In 2005, the New Jersey Supreme Court applied traditional tort principles to the Newark Bears, an independent league team, for a fan injured by a foul ball while he was walking on the concourse. That court drew a distinction between sitting in the seats and being anywhere else in the stadium. It held that as long as the fan is not in their seat, the proper standard of care is the business invitee rule and the stadium owner owes a duty of reasonable care.

In 2010, a child’s head was hit by a foul ball at an Albuquerque Isotopes minor league game. The New Mexico Supreme Court adopted a “symmetrical” duty to be used for comparative negligence analysis. It held that a spectator must exercise reasonable care to protect themselves from inherent risks and the stadium owner/occupant must exercise ordinary care not to increase that inherent risk.
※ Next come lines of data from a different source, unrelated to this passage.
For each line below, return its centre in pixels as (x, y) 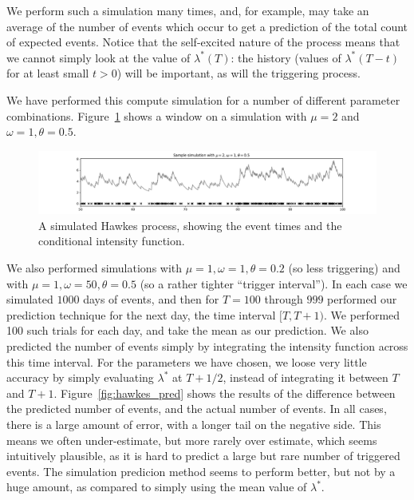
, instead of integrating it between (306, 377)
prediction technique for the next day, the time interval (141, 314)
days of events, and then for (151, 299)
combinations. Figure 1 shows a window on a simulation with (157, 115)
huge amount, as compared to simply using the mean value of (157, 487)
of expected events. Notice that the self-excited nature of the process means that (203, 42)
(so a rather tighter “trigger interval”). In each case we (274, 283)
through (284, 299)
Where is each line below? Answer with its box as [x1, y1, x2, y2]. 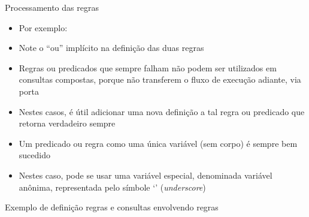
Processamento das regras [5, 1, 99, 13]
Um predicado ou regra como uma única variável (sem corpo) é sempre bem [19, 137, 298, 149]
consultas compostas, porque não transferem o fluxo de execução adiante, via [19, 73, 301, 86]
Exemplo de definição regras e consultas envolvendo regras [5, 201, 219, 213]
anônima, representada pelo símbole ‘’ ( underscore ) [19, 180, 206, 193]
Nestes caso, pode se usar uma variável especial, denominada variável [19, 168, 272, 181]
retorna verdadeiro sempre [19, 117, 116, 129]
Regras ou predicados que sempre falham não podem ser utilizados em [19, 61, 277, 74]
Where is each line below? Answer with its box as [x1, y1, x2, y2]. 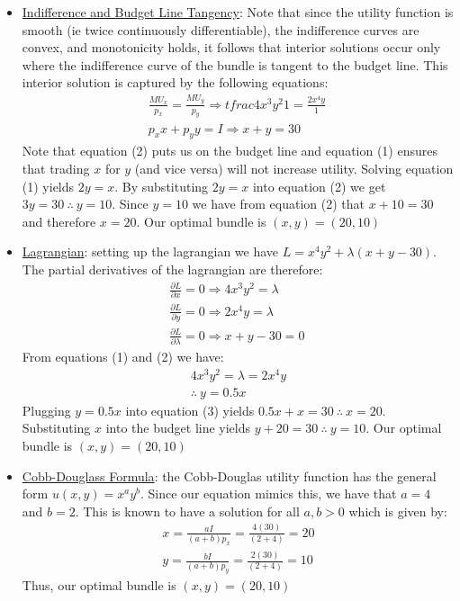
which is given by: [348, 501, 447, 520]
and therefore [22, 211, 96, 230]
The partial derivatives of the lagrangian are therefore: [22, 259, 323, 278]
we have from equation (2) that [192, 194, 365, 213]
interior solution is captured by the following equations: [22, 73, 329, 92]
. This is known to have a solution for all [75, 501, 300, 520]
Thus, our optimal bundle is [22, 576, 176, 595]
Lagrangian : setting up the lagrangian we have [22, 242, 279, 261]
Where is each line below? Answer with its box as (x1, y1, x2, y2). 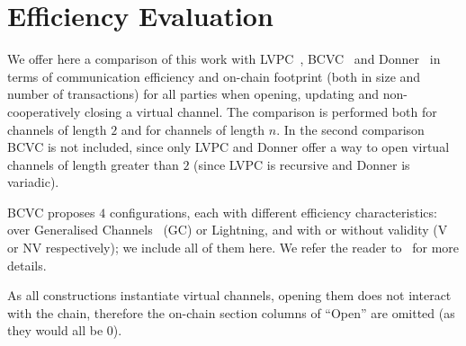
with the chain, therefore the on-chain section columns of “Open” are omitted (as (7, 303, 455, 322)
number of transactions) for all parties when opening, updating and (7, 84, 380, 103)
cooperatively (7, 102, 81, 120)
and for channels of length (121, 120, 265, 138)
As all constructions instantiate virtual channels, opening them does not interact (7, 286, 452, 305)
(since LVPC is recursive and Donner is (193, 155, 410, 173)
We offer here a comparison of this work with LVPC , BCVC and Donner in (7, 49, 441, 68)
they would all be (7, 321, 103, 340)
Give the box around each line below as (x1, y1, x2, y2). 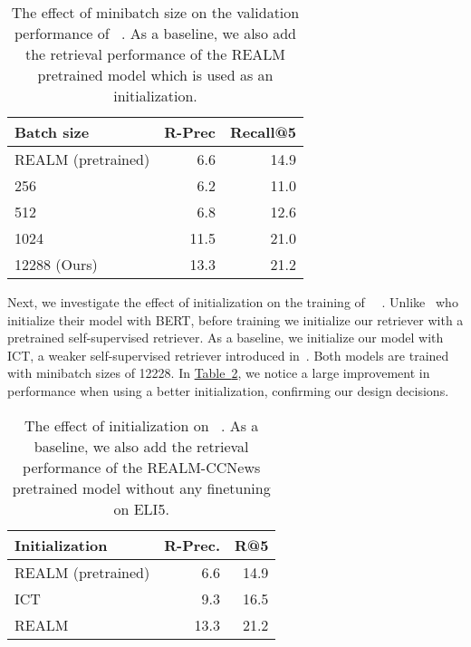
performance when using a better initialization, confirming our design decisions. (7, 381, 449, 400)
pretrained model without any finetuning (12, 477, 271, 498)
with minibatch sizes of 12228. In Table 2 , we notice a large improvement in (7, 363, 430, 382)
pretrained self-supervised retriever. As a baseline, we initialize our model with (7, 328, 444, 347)
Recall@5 (229, 121, 297, 142)
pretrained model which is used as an (37, 64, 274, 85)
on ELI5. (113, 497, 169, 519)
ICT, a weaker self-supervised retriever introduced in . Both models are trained (7, 345, 449, 364)
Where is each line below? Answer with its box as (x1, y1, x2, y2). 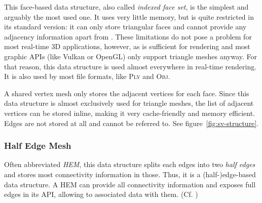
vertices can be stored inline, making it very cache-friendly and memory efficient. (4, 107, 255, 118)
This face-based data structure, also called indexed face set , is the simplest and (4, 2, 249, 12)
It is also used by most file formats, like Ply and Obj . (4, 71, 170, 82)
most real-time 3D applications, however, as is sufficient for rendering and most (4, 41, 250, 52)
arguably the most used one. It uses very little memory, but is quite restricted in (4, 11, 254, 22)
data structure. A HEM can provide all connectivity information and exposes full (4, 179, 256, 189)
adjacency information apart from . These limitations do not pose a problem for (4, 31, 252, 42)
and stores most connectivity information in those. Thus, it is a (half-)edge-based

Furthermore, state legislatures are legislating spectator safety too. The Colorado Baseball Spectator Safety Act of 1993 set forth the Assumption of Risk Doctrine is not a complete defense for stadiums if the stadium “fails to make a reasonable and prudent effort to design, alter, and maintain the premises of the stadium in a reasonably safe condition relative to the nature of the game of baseball.”

Conclusion

MLB is facing renewed challenges from fans, players, and the media to increase fan safety because of bigger, stronger, and faster players, fans sitting closer to the field, and a plethora of distractions encouraging fans to take their eyes off the game. With an average of 1,750 foul ball injuries per year, baseball stadium operators and insurers must plan for a future where the Baseball Rule is modified or abandoned, and fans can successfully bring tort claims. It is unknown when or if that day may come, but one thing is sure: players will continue to get stronger and faster, fan distractions will increase, and fans will continue to get injured by foul balls.